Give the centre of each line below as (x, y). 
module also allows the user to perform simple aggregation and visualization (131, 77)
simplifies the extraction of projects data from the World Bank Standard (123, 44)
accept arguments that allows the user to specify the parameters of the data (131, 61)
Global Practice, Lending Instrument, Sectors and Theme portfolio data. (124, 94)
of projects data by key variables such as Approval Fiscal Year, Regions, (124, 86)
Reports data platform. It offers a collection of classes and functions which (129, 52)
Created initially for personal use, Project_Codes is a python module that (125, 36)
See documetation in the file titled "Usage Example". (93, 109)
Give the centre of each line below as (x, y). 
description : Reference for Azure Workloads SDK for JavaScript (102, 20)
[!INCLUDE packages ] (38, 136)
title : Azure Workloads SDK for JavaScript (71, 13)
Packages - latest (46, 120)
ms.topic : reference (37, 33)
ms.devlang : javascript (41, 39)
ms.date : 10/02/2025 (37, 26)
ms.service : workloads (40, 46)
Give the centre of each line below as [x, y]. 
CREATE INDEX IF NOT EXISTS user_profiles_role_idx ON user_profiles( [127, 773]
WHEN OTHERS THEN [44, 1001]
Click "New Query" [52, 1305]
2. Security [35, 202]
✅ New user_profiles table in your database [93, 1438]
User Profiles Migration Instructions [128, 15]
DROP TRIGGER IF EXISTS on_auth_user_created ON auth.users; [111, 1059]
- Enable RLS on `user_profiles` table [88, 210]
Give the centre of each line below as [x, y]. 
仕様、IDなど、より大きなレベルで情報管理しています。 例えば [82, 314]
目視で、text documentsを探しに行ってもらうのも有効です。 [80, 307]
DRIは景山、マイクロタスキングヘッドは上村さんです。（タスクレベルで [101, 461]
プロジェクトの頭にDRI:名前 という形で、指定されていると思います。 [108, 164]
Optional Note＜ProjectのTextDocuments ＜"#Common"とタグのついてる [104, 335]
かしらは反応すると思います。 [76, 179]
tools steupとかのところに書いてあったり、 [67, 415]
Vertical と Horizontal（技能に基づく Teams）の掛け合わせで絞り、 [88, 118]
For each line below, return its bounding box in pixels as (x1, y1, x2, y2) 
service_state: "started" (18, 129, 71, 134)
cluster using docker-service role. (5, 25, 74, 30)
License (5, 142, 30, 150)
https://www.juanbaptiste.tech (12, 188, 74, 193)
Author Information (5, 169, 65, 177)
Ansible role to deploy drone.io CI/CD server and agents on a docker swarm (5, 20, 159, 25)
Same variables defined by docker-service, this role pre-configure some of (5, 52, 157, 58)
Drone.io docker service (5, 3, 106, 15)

(Your instructions)
Copy the listing above. Match every line exactly.

(Task answer)
Give the centre of each line below as (x, y). 
module also allows the user to perform simple aggregation and visualization (131, 77)
simplifies the extraction of projects data from the World Bank Standard (123, 44)
accept arguments that allows the user to specify the parameters of the data (131, 61)
Global Practice, Lending Instrument, Sectors and Theme portfolio data. (124, 94)
of projects data by key variables such as Approval Fiscal Year, Regions, (124, 86)
Reports data platform. It offers a collection of classes and functions which (129, 52)
Created initially for personal use, Project_Codes is a python module that (125, 36)
See documetation in the file titled "Usage Example". (93, 109)
Give the centre of each line below as (x, y). 
description : Reference for Azure Workloads SDK for JavaScript (102, 20)
[!INCLUDE packages ] (38, 136)
title : Azure Workloads SDK for JavaScript (71, 13)
Packages - latest (46, 120)
ms.topic : reference (37, 33)
ms.devlang : javascript (41, 39)
ms.date : 10/02/2025 (37, 26)
ms.service : workloads (40, 46)
Give the centre of each line below as [x, y]. 
CREATE INDEX IF NOT EXISTS user_profiles_role_idx ON user_profiles( [127, 773]
WHEN OTHERS THEN [44, 1001]
Click "New Query" [52, 1305]
2. Security [35, 202]
✅ New user_profiles table in your database [93, 1438]
User Profiles Migration Instructions [128, 15]
DROP TRIGGER IF EXISTS on_auth_user_created ON auth.users; [111, 1059]
- Enable RLS on `user_profiles` table [88, 210]
Give the centre of each line below as [x, y]. 
仕様、IDなど、より大きなレベルで情報管理しています。 例えば [82, 314]
目視で、text documentsを探しに行ってもらうのも有効です。 [80, 307]
DRIは景山、マイクロタスキングヘッドは上村さんです。（タスクレベルで [101, 461]
プロジェクトの頭にDRI:名前 という形で、指定されていると思います。 [108, 164]
Optional Note＜ProjectのTextDocuments ＜"#Common"とタグのついてる [104, 335]
かしらは反応すると思います。 [76, 179]
tools steupとかのところに書いてあったり、 [67, 415]
Vertical と Horizontal（技能に基づく Teams）の掛け合わせで絞り、 [88, 118]
For each line below, return its bounding box in pixels as (x1, y1, x2, y2) 
service_state: "started" (18, 129, 71, 134)
cluster using docker-service role. (5, 25, 74, 30)
License (5, 142, 30, 150)
https://www.juanbaptiste.tech (12, 188, 74, 193)
Author Information (5, 169, 65, 177)
Ansible role to deploy drone.io CI/CD server and agents on a docker swarm (5, 20, 159, 25)
Same variables defined by docker-service, this role pre-configure some of (5, 52, 157, 58)
Drone.io docker service (5, 3, 106, 15)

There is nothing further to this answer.